Copy .env.sample to .env at the repository root (.env is gitignored). At minimum set CLOUDFLARE_DNS_API_TOKEN for cert-manager DNS-01. The cert-manager role applies it automatically during noble.yml. See .env.sample for optional placeholders (e.g. Newt/Pangolin).

Prerequisites

  • talosctl (matches node Talos version), talhelper, helm, kubectl.
  • Phase A: same LAN/VPN as nodes so Talos :50000 and Kubernetes :6443 are reachable (see talos/README.md §3).
  • noble.yml: bootstrapped cluster and talos/kubeconfig (or KUBECONFIG).

Playbooks

Playbook Purpose
playbooks/deploy.yml Talos Phase A then noble.yml (full automation).
playbooks/talos_phase_a.yml genconfigapply-configbootstrapkubeconfig only.
playbooks/noble.yml Helm + kubectl platform (after Phase A).
playbooks/post_deploy.yml Vault / ESO reminders (noble_apply_vault_cluster_secret_store).
playbooks/talos_bootstrap.yml talhelper genconfig only (legacy shortcut; prefer talos_phase_a.yml).
cd ansible
export KUBECONFIG=/absolute/path/to/home-server/talos/kubeconfig

# noble.yml only — if VIP is unreachable from this host:
# ansible-playbook playbooks/noble.yml -e 'noble_k8s_api_server_override=https://192.168.50.20:6443'

ansible-playbook playbooks/noble.yml
ansible-playbook playbooks/post_deploy.yml

Talos Phase A variables (role talos_phase_a defaults)

Override with -e when needed, e.g. -e noble_talos_skip_bootstrap=true if etcd is already initialized.

Variable Default Meaning
noble_talos_genconfig true Run talhelper genconfig -o out first.
noble_talos_apply_mode auto autotalosctl apply-config --dry-run on the first node picks maintenance (--insecure) vs joined (TALOSCONFIG). insecure / secure force talos/README §2 A or B.
noble_talos_skip_bootstrap false Skip talosctl bootstrap.
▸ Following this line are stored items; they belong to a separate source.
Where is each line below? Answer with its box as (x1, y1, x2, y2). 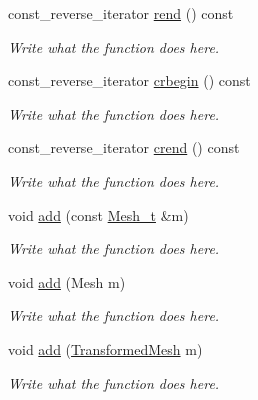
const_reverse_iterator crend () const (8, 137, 240, 158)
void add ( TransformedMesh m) (8, 338, 203, 359)
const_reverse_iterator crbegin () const (8, 70, 251, 91)
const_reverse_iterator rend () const (8, 3, 234, 23)
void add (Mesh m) (8, 271, 126, 292)
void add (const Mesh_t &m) (8, 204, 189, 225)
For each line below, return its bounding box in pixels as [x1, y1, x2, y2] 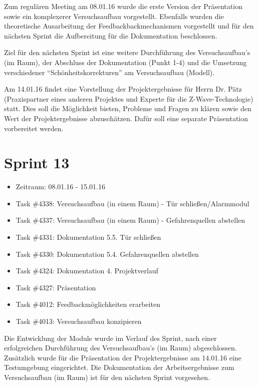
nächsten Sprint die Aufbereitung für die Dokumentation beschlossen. [4, 30, 217, 41]
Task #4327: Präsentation [16, 282, 96, 292]
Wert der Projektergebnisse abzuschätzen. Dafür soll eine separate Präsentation [4, 113, 248, 123]
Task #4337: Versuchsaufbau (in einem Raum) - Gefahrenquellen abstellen [16, 215, 245, 225]
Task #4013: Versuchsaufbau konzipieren [16, 316, 142, 326]
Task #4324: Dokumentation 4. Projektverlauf [16, 265, 158, 276]
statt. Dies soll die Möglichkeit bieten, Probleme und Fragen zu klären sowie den [4, 103, 251, 114]
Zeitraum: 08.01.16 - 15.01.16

If etcd is already initialized, bootstrap is treated as a no-op (same as talosctl “etcd data directory is not empty”).
noble_talos_apid_wait_delay / noble_talos_apid_wait_timeout 20 / 900 Seconds to wait for apid :50000 on the bootstrap node after apply-config (nodes reboot). Increase if bootstrap hits connection refused to :50000.
noble_talos_nodes neon/argon/krypton/helium IP + out/*.yaml filename — align with talos/talconfig.yaml.

Tags (partial runs)

ansible-playbook playbooks/noble.yml --tags cilium,metallb
ansible-playbook playbooks/noble.yml --skip-tags newt

Variables — group_vars/all.yml

  • noble_newt_install, noble_cert_manager_require_cloudflare_secret, noble_apply_vault_cluster_secret_store, noble_k8s_api_server_override, noble_k8s_api_server_auto_fallback, noble_k8s_api_server_fallback, noble_skip_k8s_health_check.

Roles

Role Contents
talos_phase_a Talos genconfig, apply-config, bootstrap, kubeconfig
helm_repos helm repo add / update
noble_* Cilium, metrics-server, Longhorn, MetalLB (20m Helm wait), kube-vip, Traefik, cert-manager, Newt, Argo CD, Kyverno, platform stack
noble_post_deploy Post-install reminders
talos_bootstrap Genconfig-only (used by older playbook)

Migrating from Argo-managed noble-platform

kubectl delete application -n argocd noble-platform noble-kyverno noble-kyverno-policies --ignore-not-found
kubectl apply -f clusters/noble/bootstrap/argocd/root-application.yaml

Then run playbooks/noble.yml so Helm state matches git values.